Problem to solve: Without the pictures, repeat the listing character for character.

Material shown:
■ ■ ■ ■
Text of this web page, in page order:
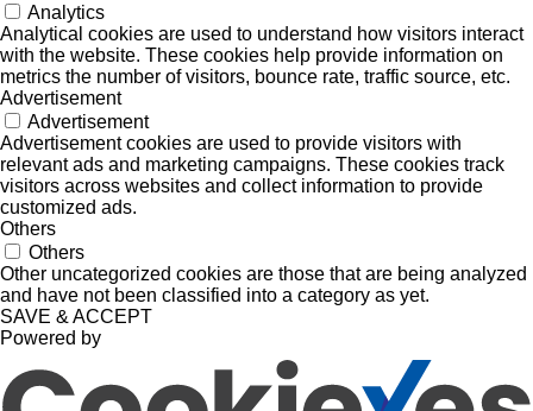
Analytics
Analytical cookies are used to understand how visitors interact
with the website. These cookies help provide information on
metrics the number of visitors, bounce rate, traffic source, etc.
Advertisement
Advertisement
Advertisement cookies are used to provide visitors with
relevant ads and marketing campaigns. These cookies track
visitors across websites and collect information to provide
customized ads.
Others
Others
Other uncategorized cookies are those that are being analyzed
and have not been classified into a category as yet.
SAVE & ACCEPT
Powered by
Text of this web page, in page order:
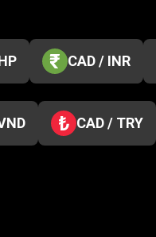
CAD / INR
CAD / TRY
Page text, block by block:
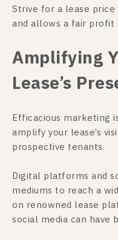
Strive for a lease
and allows a fair profit
Amplifying
Lease’s
Efficacious marketing
amplify your lease’s
prospective tenants.
Digital platforms and
mediums to reach a
on renowned lease
social media can have
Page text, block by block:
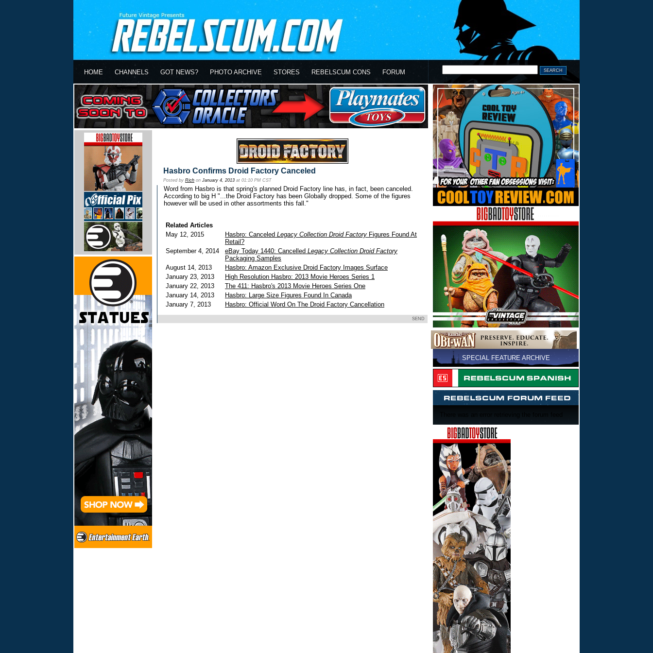
HOME CHANNELS GOT NEWS? PHOTO ARCHIVE STORES REBELSCUM CONS FORUM
Hasbro Confirms Droid Factory Canceled
Posted by Rich on January 4, 2013 at 01:10 PM CST
Word from Hasbro is that spring's planned Droid Factory line has, in fact, been canceled.
According to big H "...the Droid Factory has been Globally dropped. Some of the figures
however will be used in other assortments this fall."
Related Articles
May 12, 2015
Hasbro: Canceled Legacy Collection Droid Factory Figures Found At
Retail?
September 4, 2014
eBay Today 1440: Cancelled Legacy Collection Droid Factory
Packaging Samples
August 14, 2013
Hasbro: Amazon Exclusive Droid Factory Images Surface
January 23, 2013
High Resolution Hasbro: 2013 Movie Heroes Series 1
January 22, 2013
The 411: Hasbro's 2013 Movie Heroes Series One
January 14, 2013
Hasbro: Large Size Figures Found In Canada
January 7, 2013
Hasbro: Official Word On The Droid Factory Cancellation
SEND
SPECIAL FEATURE ARCHIVE
■ ■ ■ ■
Answer box:
Text of this web page, in page order:
Analytics
Analytical cookies are used to understand how visitors interact
with the website. These cookies help provide information on
metrics the number of visitors, bounce rate, traffic source, etc.
Advertisement
Advertisement
Advertisement cookies are used to provide visitors with
relevant ads and marketing campaigns. These cookies track
visitors across websites and collect information to provide
customized ads.
Others
Others
Other uncategorized cookies are those that are being analyzed
and have not been classified into a category as yet.
SAVE & ACCEPT
Powered by
Text of this web page, in page order:
CAD / INR
CAD / TRY
Page text, block by block:
Strive for a lease
and allows a fair profit
Amplifying
Lease’s
Efficacious marketing
amplify your lease’s
prospective tenants.
Digital platforms and
mediums to reach a
on renowned lease
social media can have
Page text, block by block:
HOME CHANNELS GOT NEWS? PHOTO ARCHIVE STORES REBELSCUM CONS FORUM
Hasbro Confirms Droid Factory Canceled
Posted by Rich on January 4, 2013 at 01:10 PM CST
Word from Hasbro is that spring's planned Droid Factory line has, in fact, been canceled.
According to big H "...the Droid Factory has been Globally dropped. Some of the figures
however will be used in other assortments this fall."
Related Articles
May 12, 2015
Hasbro: Canceled Legacy Collection Droid Factory Figures Found At
Retail?
September 4, 2014
eBay Today 1440: Cancelled Legacy Collection Droid Factory
Packaging Samples
August 14, 2013
Hasbro: Amazon Exclusive Droid Factory Images Surface
January 23, 2013
High Resolution Hasbro: 2013 Movie Heroes Series 1
January 22, 2013
The 411: Hasbro's 2013 Movie Heroes Series One
January 14, 2013
Hasbro: Large Size Figures Found In Canada
January 7, 2013
Hasbro: Official Word On The Droid Factory Cancellation
SEND
SPECIAL FEATURE ARCHIVE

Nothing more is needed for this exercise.